CREATE INDEX bloomidx ON tbloom USING bloom (i1,i2,i3)
WITH (length=80, col1=2, col2=2, col3=4);
The index is created with a signature length of 80 bits, with attributes i1 and i2 mapped to 2 bits, and attribute i3 mapped to 4 bits. We could have omitted the length, col1, and col2 specifications since those have the default values.
Here is a more complete example of bloom index definition and usage, as well as a comparison with equivalent btree indexes. The bloom index is considerably smaller than the btree index, and can perform better.
=# CREATE TABLE tbloom AS
SELECT
(random() * 1000000)::int as i1,
(random() * 1000000)::int as i2,
(random() * 1000000)::int as i3,
(random() * 1000000)::int as i4,
(random() * 1000000)::int as i5,
(random() * 1000000)::int as i6
FROM
generate_series(1,10000000);
SELECT 10000000
=# CREATE INDEX bloomidx ON tbloom USING bloom (i1, i2, i3, i4, i5, i6);
CREATE INDEX
=# SELECT pg_size_pretty(pg_relation_size('bloomidx'));
pg_size_pretty
----------------
153 MB
(1 row)
=# CREATE index btreeidx ON tbloom (i1, i2, i3, i4, i5, i6);
CREATE INDEX
=# SELECT pg_size_pretty(pg_relation_size('btreeidx'));
pg_size_pretty
----------------
387 MB
(1 row)
A sequential scan over this large table takes a long time:
=# EXPLAIN ANALYZE SELECT * FROM tbloom WHERE i2 = 898732 AND i5 = 123451;
QUERY PLAN
------------------------------------------------------------------------------------------------------------
Seq Scan on tbloom (cost=0.00..213694.08 rows=1 width=24) (actual time=1445.438..1445.438 rows=0 loops=1)
Filter: ((i2 = 898732) AND (i5 = 123451))
Rows Removed by Filter: 10000000
Planning time: 0.177 ms
Execution time: 1445.473 ms
(5 rows)
So the planner will usually select an index scan if possible. With a btree index, we get results like this:
=# EXPLAIN ANALYZE SELECT * FROM tbloom WHERE i2 = 898732 AND i5 = 123451;
QUERY PLAN
--------------------------------------------------------------------------------------------------------------------------------
Index Only Scan using btreeidx on tbloom (cost=0.56..298311.96 rows=1 width=24) (actual time=445.709..445.709 rows=0 loops=1)
Index Cond: ((i2 = 898732) AND (i5 = 123451))
Heap Fetches: 0
Planning time: 0.193 ms
Execution time: 445.770 ms
(5 rows)
Bloom is better than btree in handling this type of search:
=# EXPLAIN ANALYZE SELECT * FROM tbloom WHERE i2 = 898732 AND i5 = 123451;
QUERY PLAN
---------------------------------------------------------------------------------------------------------------------------
Bitmap Heap Scan on tbloom (cost=178435.39..178439.41 rows=1 width=24) (actual time=76.698..76.698 rows=0 loops=1)

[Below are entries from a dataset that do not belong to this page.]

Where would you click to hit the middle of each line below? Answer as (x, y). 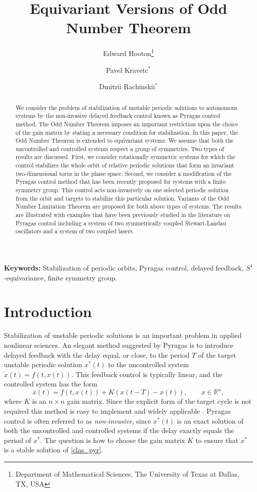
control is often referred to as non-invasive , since (78, 420)
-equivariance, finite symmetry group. (61, 277)
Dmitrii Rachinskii (127, 86)
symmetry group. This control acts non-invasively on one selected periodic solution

Recheck Cond: ((i2 = 898732) AND (i5 = 123451))
Rows Removed by Index Recheck: 2439
Heap Blocks: exact=2408
-> Bitmap Index Scan on bloomidx (cost=0.00..178435.39 rows=1 width=0) (actual time=72.455..72.455 rows=2439 loops=1)
Index Cond: ((i2 = 898732) AND (i5 = 123451))
Planning time: 0.475 ms
Execution time: 76.778 ms
(8 rows)
An operator class for bloom indexes requires only a hash function for the indexed data type and an equality operator for searching. This example shows the operator class definition for the text data type:
CREATE OPERATOR CLASS text_ops
DEFAULT FOR TYPE text USING bloom AS
OPERATOR 1 =(text, text),
FUNCTION 1 hashtext(text);
F.5.4. Limitations
Only operator classes for int4 and text are included with the module.
Only the = operator is supported for search. But it is possible to add support for arrays with union and intersection operations in the future.
bloom access method doesn't support UNIQUE indexes.
bloom access method doesn't support searching for NULL values.